| Excerpted data |
○ ○ ○

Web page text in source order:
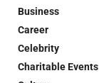
Business
Career
Celebrity
Charitable Events
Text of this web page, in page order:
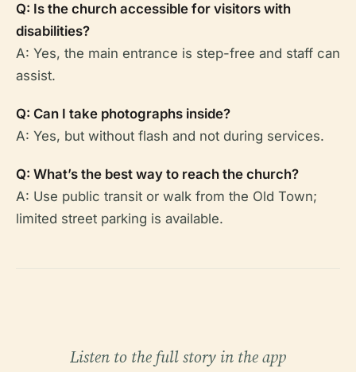
Q: Is the church accessible for visitors with
disabilities?
A: Yes, the main entrance is step-free and staff can
assist.
Q: Can I take photographs inside?
A: Yes, but without flash and not during services.
Q: What’s the best way to reach the church?
A: Use public transit or walk from the Old Town;
limited street parking is available.
Listen to the full story in the app
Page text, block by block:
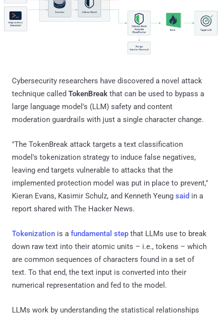
Cybersecurity researchers have discovered a novel attack
technique called TokenBreak that can be used to bypass a
large language model's (LLM) safety and content
moderation guardrails with just a single character change.
"The TokenBreak attack targets a text classification
model's tokenization strategy to induce false negatives,
leaving end targets vulnerable to attacks that the
implemented protection model was put in place to prevent,"
Kieran Evans, Kasimir Schulz, and Kenneth Yeung said in a
report shared with The Hacker News.
Tokenization is a fundamental step that LLMs use to break
down raw text into their atomic units – i.e., tokens – which
are common sequences of characters found in a set of
text. To that end, the text input is converted into their
numerical representation and fed to the model.
LLMs work by understanding the statistical relationships
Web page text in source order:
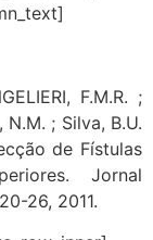
F.M.R. ;
N.M. ; Silva, B.U.
de Fístulas
Jornal
26, 2011.
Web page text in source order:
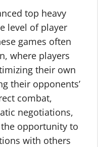
top heavy
level of player
games often
where players
their own
their opponents’
combat,
negotiations,
opportunity to
with others
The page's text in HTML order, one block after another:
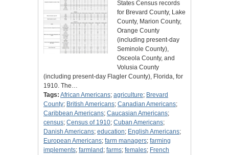
States Census records
for Brevard County, Lake
County, Marion County,
Orange County
(including present-day
Seminole County),
Osceola County, and
Volusia County
(including present-day Flagler County), Florida, for
1910. The…
Tags: African Americans; agriculture; Brevard
County; British Americans; Canadian Americans;
Caribbean Americans; Caucasian Americans;
census; Census of 1910; Cuban Americans;
Danish Americans; education; English Americans;
European Americans; farm managers; farming
implements; farmland ; farms; females; French
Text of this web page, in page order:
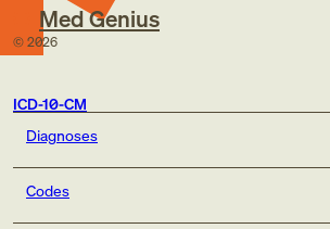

○ ○ ○

| Directions |
Please reproduce nothing but the lines from the one containing "Page text, block" through the closing line of the listing, retyped word for word, pictures excluded.

| Result |
Page text, block by block:
Cybersecurity researchers have discovered a novel attack
technique called TokenBreak that can be used to bypass a
large language model's (LLM) safety and content
moderation guardrails with just a single character change.
"The TokenBreak attack targets a text classification
model's tokenization strategy to induce false negatives,
leaving end targets vulnerable to attacks that the
implemented protection model was put in place to prevent,"
Kieran Evans, Kasimir Schulz, and Kenneth Yeung said in a
report shared with The Hacker News.
Tokenization is a fundamental step that LLMs use to break
down raw text into their atomic units – i.e., tokens – which
are common sequences of characters found in a set of
text. To that end, the text input is converted into their
numerical representation and fed to the model.
LLMs work by understanding the statistical relationships
Web page text in source order:
F.M.R. ;
N.M. ; Silva, B.U.
de Fístulas
Jornal
26, 2011.
Web page text in source order:
top heavy
level of player
games often
where players
their own
their opponents’
combat,
negotiations,
opportunity to
with others
The page's text in HTML order, one block after another:
States Census records
for Brevard County, Lake
County, Marion County,
Orange County
(including present-day
Seminole County),
Osceola County, and
Volusia County
(including present-day Flagler County), Florida, for
1910. The…
Tags: African Americans; agriculture; Brevard
County; British Americans; Canadian Americans;
Caribbean Americans; Caucasian Americans;
census; Census of 1910; Cuban Americans;
Danish Americans; education; English Americans;
European Americans; farm managers; farming
implements; farmland ; farms; females; French
Text of this web page, in page order:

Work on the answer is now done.